- Required action -
The material below holds the lines to copy: from the one with "Let’s get the" up to and including the one with "は式 [nh] で表される． [154, 45]". Copy them exactly and skip the pictures.

[[ Input for this task, beginning ]]

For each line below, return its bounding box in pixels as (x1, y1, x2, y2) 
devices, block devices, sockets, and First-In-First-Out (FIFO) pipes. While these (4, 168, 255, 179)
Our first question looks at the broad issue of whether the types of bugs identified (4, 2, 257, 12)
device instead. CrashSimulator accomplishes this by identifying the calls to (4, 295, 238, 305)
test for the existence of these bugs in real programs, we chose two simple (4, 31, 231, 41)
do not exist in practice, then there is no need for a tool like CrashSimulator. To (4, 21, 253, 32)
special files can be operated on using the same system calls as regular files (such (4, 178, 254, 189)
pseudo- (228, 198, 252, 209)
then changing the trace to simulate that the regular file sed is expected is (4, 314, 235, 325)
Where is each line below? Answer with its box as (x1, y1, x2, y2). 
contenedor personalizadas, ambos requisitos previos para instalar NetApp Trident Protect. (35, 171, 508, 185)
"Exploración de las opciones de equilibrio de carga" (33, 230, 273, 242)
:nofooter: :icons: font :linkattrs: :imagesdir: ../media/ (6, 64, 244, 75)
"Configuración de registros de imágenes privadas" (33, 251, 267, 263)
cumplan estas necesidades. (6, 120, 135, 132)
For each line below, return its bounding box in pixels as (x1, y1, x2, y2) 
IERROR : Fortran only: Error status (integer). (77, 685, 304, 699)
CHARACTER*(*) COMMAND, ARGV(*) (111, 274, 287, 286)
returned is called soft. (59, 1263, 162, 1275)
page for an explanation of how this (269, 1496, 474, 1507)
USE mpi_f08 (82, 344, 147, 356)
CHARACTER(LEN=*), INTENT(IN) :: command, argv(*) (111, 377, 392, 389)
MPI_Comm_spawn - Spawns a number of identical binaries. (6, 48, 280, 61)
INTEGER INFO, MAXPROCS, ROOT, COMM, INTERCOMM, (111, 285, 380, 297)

[[ Input for this task, end ]]
[[ Input for this task, beginning ]]

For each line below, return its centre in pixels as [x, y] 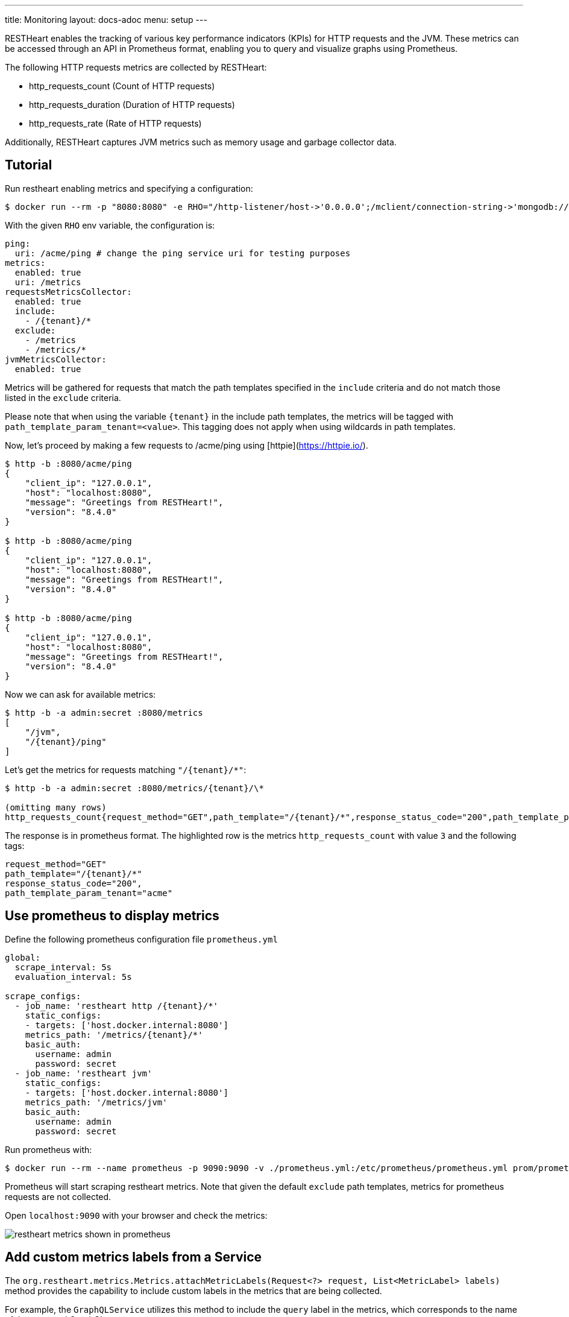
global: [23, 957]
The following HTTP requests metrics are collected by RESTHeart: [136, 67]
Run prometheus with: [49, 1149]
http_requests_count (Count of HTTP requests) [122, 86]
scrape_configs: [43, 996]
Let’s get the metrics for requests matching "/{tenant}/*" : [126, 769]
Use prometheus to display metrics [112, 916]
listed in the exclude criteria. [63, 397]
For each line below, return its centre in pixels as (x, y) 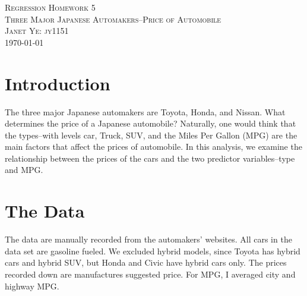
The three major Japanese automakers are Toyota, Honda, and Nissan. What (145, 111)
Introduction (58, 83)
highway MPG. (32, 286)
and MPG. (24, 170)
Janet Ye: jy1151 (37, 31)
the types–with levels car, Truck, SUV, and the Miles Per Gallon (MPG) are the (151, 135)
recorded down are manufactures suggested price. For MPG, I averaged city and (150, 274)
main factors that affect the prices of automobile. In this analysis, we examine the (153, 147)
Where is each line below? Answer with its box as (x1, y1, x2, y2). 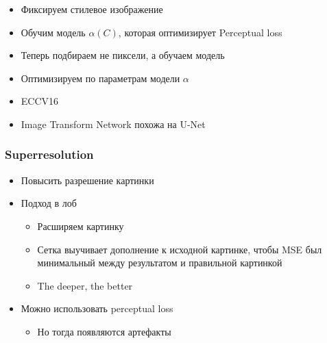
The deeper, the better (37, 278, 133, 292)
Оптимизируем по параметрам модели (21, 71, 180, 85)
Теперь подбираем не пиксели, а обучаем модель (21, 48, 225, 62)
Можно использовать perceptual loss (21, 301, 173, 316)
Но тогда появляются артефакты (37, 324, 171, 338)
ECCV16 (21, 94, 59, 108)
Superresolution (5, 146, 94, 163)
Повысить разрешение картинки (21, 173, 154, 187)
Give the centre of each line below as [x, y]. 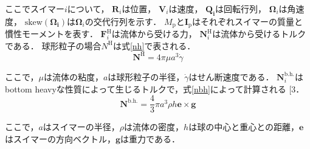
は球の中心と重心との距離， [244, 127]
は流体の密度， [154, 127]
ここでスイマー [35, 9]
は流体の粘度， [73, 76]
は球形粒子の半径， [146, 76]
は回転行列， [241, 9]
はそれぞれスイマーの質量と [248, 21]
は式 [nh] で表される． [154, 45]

[[ Input for this task, end ]]
[[ Input for this task, beginning ]]

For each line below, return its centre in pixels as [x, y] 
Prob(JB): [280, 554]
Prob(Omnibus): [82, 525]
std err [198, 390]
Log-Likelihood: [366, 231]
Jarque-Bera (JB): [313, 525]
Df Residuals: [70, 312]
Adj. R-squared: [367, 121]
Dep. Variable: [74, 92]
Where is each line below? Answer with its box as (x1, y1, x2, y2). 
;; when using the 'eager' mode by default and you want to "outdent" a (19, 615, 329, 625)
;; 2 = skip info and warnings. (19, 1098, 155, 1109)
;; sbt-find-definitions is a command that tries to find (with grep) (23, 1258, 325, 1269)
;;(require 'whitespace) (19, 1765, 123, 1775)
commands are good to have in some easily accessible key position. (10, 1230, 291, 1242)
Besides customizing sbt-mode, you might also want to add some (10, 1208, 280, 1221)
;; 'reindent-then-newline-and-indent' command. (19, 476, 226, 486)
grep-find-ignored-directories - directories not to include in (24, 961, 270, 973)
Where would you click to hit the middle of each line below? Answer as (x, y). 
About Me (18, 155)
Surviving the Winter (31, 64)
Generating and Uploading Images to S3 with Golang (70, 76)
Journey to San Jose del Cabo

[[ Input for this task, end ]]

- Task result -
Let’s get the metrics for requests matching "/{tenant}/*" : [126, 769]
Use prometheus to display metrics [112, 916]
listed in the exclude criteria. [63, 397]
For each line below, return its centre in pixels as (x, y) 
The three major Japanese automakers are Toyota, Honda, and Nissan. What (145, 111)
Introduction (58, 83)
highway MPG. (32, 286)
and MPG. (24, 170)
Janet Ye: jy1151 (37, 31)
the types–with levels car, Truck, SUV, and the Miles Per Gallon (MPG) are the (151, 135)
recorded down are manufactures suggested price. For MPG, I averaged city and (150, 274)
main factors that affect the prices of automobile. In this analysis, we examine the (153, 147)
Where is each line below? Answer with its box as (x1, y1, x2, y2). 
The deeper, the better (37, 278, 133, 292)
Оптимизируем по параметрам модели (21, 71, 180, 85)
Теперь подбираем не пиксели, а обучаем модель (21, 48, 225, 62)
Можно использовать perceptual loss (21, 301, 173, 316)
Но тогда появляются артефакты (37, 324, 171, 338)
ECCV16 (21, 94, 59, 108)
Superresolution (5, 146, 94, 163)
Повысить разрешение картинки (21, 173, 154, 187)
Give the centre of each line below as [x, y]. 
は球の中心と重心との距離， [244, 127]
は流体の密度， [154, 127]
ここでスイマー [35, 9]
は流体の粘度， [73, 76]
は球形粒子の半径， [146, 76]
は回転行列， [241, 9]
はそれぞれスイマーの質量と [248, 21]
は式 [nh] で表される． [154, 45]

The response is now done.